> **Extracted records**:
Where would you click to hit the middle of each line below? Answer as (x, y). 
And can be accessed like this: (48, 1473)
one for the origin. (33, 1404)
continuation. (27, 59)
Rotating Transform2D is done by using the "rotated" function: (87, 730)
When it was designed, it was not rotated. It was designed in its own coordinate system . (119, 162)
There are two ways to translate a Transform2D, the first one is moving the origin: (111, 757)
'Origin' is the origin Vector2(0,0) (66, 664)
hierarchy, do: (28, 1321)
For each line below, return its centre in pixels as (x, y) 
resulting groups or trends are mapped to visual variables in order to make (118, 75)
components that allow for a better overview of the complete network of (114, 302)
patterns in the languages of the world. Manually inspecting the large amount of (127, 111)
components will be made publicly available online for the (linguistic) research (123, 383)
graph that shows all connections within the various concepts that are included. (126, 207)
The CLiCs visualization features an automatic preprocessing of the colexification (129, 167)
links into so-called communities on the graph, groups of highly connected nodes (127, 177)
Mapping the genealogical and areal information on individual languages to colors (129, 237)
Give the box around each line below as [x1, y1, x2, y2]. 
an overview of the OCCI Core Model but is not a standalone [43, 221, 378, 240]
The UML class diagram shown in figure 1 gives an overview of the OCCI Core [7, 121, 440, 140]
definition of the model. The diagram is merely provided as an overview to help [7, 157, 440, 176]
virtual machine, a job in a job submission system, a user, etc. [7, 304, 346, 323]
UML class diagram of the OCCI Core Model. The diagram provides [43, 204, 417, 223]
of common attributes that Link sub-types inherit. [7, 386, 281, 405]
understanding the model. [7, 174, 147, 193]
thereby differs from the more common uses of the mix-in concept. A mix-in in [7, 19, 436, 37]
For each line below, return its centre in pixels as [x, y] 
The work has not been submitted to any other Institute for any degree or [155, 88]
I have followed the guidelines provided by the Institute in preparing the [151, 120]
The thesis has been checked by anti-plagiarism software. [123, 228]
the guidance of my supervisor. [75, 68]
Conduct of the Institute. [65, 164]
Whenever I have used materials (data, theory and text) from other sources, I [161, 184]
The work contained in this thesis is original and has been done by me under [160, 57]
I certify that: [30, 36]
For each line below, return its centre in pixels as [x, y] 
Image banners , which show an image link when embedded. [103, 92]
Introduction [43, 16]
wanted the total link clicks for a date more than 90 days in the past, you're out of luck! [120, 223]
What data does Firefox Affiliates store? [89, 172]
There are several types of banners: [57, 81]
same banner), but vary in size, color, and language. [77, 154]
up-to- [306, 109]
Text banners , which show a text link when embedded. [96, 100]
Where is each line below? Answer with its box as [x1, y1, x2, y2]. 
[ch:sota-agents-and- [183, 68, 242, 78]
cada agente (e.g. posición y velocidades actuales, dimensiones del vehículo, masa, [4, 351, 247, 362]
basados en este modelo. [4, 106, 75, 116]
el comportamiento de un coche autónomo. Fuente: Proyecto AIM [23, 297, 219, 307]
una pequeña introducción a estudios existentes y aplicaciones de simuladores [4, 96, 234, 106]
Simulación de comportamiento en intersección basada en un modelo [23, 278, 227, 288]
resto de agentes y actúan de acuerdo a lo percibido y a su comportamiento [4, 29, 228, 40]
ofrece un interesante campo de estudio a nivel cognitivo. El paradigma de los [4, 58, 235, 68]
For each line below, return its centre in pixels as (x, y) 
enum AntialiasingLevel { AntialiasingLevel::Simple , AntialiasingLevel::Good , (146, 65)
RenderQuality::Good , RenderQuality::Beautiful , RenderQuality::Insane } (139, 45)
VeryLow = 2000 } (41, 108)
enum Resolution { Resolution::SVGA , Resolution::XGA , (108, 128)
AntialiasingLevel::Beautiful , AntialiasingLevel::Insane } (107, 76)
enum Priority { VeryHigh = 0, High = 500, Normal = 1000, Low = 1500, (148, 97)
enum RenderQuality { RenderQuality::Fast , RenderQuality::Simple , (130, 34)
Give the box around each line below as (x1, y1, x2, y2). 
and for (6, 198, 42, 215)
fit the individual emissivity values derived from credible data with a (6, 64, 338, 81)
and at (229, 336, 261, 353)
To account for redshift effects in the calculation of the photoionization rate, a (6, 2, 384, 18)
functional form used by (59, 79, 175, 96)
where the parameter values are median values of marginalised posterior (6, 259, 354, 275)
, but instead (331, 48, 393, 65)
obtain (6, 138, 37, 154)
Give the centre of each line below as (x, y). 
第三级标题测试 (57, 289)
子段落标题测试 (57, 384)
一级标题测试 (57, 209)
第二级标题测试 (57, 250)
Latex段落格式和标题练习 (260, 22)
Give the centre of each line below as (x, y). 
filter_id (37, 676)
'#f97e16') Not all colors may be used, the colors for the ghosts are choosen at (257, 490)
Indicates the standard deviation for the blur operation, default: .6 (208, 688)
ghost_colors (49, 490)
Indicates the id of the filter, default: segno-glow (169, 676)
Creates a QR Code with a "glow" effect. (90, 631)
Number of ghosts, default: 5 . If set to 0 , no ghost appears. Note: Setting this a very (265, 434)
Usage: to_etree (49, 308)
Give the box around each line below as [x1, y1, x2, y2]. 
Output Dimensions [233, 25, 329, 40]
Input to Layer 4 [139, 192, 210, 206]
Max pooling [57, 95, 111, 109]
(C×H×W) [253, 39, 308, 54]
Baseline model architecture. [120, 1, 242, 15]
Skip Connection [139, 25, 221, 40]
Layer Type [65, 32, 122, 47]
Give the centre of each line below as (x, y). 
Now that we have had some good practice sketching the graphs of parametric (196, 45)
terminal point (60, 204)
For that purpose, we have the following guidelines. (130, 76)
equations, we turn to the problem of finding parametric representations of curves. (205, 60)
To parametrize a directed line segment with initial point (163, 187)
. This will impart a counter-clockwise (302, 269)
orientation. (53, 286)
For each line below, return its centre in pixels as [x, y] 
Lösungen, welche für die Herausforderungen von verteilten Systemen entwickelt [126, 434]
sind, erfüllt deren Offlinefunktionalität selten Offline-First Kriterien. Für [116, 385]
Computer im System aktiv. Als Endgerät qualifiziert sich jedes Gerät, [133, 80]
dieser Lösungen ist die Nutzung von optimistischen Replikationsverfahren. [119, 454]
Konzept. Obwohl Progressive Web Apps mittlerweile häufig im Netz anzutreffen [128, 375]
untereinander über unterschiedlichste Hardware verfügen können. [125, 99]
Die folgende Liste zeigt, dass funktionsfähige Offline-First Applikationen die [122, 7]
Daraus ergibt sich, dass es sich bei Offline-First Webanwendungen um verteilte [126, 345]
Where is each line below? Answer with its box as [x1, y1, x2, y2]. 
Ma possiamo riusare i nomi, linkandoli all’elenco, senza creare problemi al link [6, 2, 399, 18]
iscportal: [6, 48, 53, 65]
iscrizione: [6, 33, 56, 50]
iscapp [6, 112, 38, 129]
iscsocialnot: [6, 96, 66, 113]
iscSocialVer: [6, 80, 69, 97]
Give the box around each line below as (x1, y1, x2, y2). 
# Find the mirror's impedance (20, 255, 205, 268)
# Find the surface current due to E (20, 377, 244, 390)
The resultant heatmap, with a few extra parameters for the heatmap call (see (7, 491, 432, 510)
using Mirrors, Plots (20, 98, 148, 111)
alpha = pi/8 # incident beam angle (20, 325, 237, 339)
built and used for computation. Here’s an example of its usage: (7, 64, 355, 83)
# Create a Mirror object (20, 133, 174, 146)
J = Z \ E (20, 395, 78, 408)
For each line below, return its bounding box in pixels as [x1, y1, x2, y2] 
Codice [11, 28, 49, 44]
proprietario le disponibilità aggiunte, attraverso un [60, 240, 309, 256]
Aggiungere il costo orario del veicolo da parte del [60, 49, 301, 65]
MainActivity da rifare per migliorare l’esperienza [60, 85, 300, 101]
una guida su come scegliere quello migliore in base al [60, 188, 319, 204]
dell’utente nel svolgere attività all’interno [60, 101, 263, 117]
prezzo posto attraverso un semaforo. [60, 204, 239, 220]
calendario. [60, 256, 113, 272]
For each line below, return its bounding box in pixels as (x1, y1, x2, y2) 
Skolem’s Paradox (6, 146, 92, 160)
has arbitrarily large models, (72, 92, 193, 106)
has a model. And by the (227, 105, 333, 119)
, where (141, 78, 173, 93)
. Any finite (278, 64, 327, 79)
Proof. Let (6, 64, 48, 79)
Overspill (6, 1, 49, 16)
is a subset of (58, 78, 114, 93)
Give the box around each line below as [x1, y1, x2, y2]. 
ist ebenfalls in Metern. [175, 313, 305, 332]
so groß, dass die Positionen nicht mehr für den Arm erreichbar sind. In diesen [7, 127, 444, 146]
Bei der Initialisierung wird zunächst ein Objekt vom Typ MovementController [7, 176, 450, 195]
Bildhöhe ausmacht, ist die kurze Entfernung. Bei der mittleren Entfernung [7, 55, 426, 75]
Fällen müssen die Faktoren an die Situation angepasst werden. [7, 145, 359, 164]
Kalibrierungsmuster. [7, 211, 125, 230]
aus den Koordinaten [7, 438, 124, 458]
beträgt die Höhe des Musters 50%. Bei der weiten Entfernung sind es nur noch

> **About this task**: Reproduce the entries exactly, starting at their first line and stopping after the line with "When it was".

> **Solution to this exercise**:
Where would you click to hit the middle of each line below? Answer as (x, y). 
And can be accessed like this: (48, 1473)
one for the origin. (33, 1404)
continuation. (27, 59)
Rotating Transform2D is done by using the "rotated" function: (87, 730)
When it was designed, it was not rotated. It was designed in its own coordinate system . (119, 162)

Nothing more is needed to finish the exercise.